▶ **The problem**
Omit the pictures, please, and give each record below again exactly.

▶ **Recorded data**
◇ ◇ ◇

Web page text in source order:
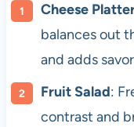
Cheese
balances out
and adds
Fruit Salad:
contrast and
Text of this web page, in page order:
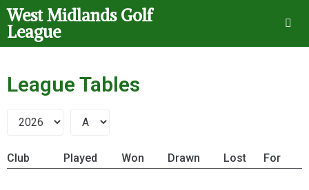
West Midlands Golf
League
League Tables
Club Played Won Drawn Lost For
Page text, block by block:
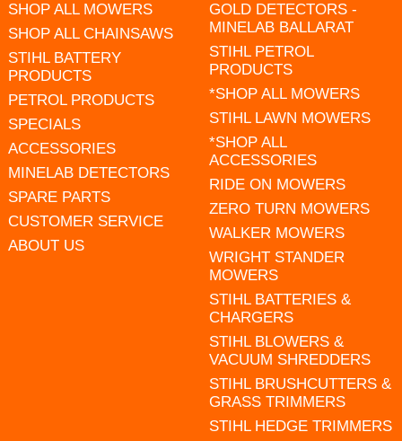
SHOP ALL MOWERS
SHOP ALL CHAINSAWS
STIHL BATTERY
PRODUCTS
PETROL PRODUCTS
SPECIALS
ACCESSORIES
MINELAB DETECTORS
SPARE PARTS
CUSTOMER SERVICE
ABOUT US
GOLD DETECTORS -
MINELAB BALLARAT
STIHL PETROL
PRODUCTS
*SHOP ALL MOWERS
STIHL LAWN MOWERS
*SHOP ALL
ACCESSORIES
RIDE ON MOWERS
ZERO TURN MOWERS
WALKER MOWERS
WRIGHT STANDER
MOWERS
STIHL BATTERIES &
CHARGERS
STIHL BLOWERS &
VACUUM SHREDDERS
STIHL BRUSHCUTTERS &
GRASS TRIMMERS
STIHL HEDGE TRIMMERS
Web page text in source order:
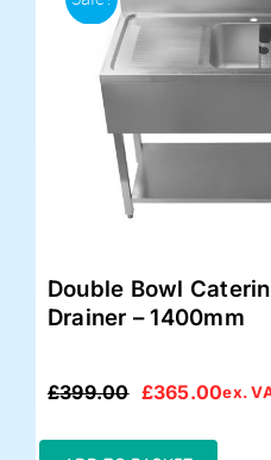
Double Bowl
Drainer – 1400mm
£399.00
Original
£365.00
Current
ex.
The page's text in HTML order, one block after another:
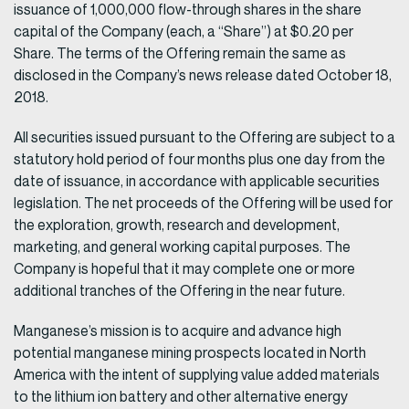
issuance of 1,000,000 flow-through shares in the share
capital of the Company (each, a “Share”) at $0.20 per
Share. The terms of the Offering remain the same as
disclosed in the Company’s news release dated October 18,
2018.
All securities issued pursuant to the Offering are subject to a
statutory hold period of four months plus one day from the
date of issuance, in accordance with applicable securities
legislation. The net proceeds of the Offering will be used for
the exploration, growth, research and development,
marketing, and general working capital purposes. The
Company is hopeful that it may complete one or more
additional tranches of the Offering in the near future.
Manganese’s mission is to acquire and advance high
potential manganese mining prospects located in North
America with the intent of supplying value added materials
to the lithium ion battery and other alternative energy
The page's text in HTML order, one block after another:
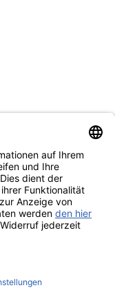
und Muster-
Erklärung zur
Panini
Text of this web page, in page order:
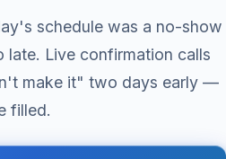
schedule was a no-show
Live confirmation calls
make it" two days early —
filled.
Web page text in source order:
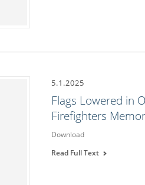
5.1.2025
Flags Lowered in
Firefighters
Download
Read Full Text
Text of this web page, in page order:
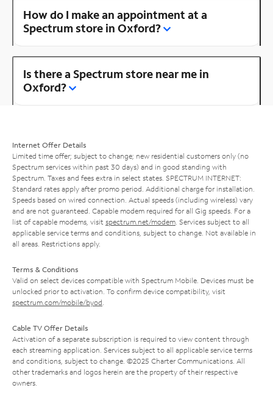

◇ ◇ ◇

▶ **Completed task**
Web page text in source order:
Cheese
balances out
and adds
Fruit Salad:
contrast and
Text of this web page, in page order:
West Midlands Golf
League
League Tables
Club Played Won Drawn Lost For
Page text, block by block:
SHOP ALL MOWERS
SHOP ALL CHAINSAWS
STIHL BATTERY
PRODUCTS
PETROL PRODUCTS
SPECIALS
ACCESSORIES
MINELAB DETECTORS
SPARE PARTS
CUSTOMER SERVICE
ABOUT US
GOLD DETECTORS -
MINELAB BALLARAT
STIHL PETROL
PRODUCTS
*SHOP ALL MOWERS
STIHL LAWN MOWERS
*SHOP ALL
ACCESSORIES
RIDE ON MOWERS
ZERO TURN MOWERS
WALKER MOWERS
WRIGHT STANDER
MOWERS
STIHL BATTERIES &
CHARGERS
STIHL BLOWERS &
VACUUM SHREDDERS
STIHL BRUSHCUTTERS &
GRASS TRIMMERS
STIHL HEDGE TRIMMERS
Web page text in source order:
Double Bowl
Drainer – 1400mm
£399.00
Original
£365.00
Current
ex.
The page's text in HTML order, one block after another:
issuance of 1,000,000 flow-through shares in the share
capital of the Company (each, a “Share”) at $0.20 per
Share. The terms of the Offering remain the same as
disclosed in the Company’s news release dated October 18,
2018.
All securities issued pursuant to the Offering are subject to a
statutory hold period of four months plus one day from the
date of issuance, in accordance with applicable securities
legislation. The net proceeds of the Offering will be used for
the exploration, growth, research and development,
marketing, and general working capital purposes. The
Company is hopeful that it may complete one or more
additional tranches of the Offering in the near future.
Manganese’s mission is to acquire and advance high
potential manganese mining prospects located in North
America with the intent of supplying value added materials
to the lithium ion battery and other alternative energy
The page's text in HTML order, one block after another:
und Muster-
Erklärung zur
Panini
Text of this web page, in page order:
schedule was a no-show
Live confirmation calls
make it" two days early —
filled.
Web page text in source order:
5.1.2025
Flags Lowered in
Firefighters
Download
Read Full Text
Text of this web page, in page order:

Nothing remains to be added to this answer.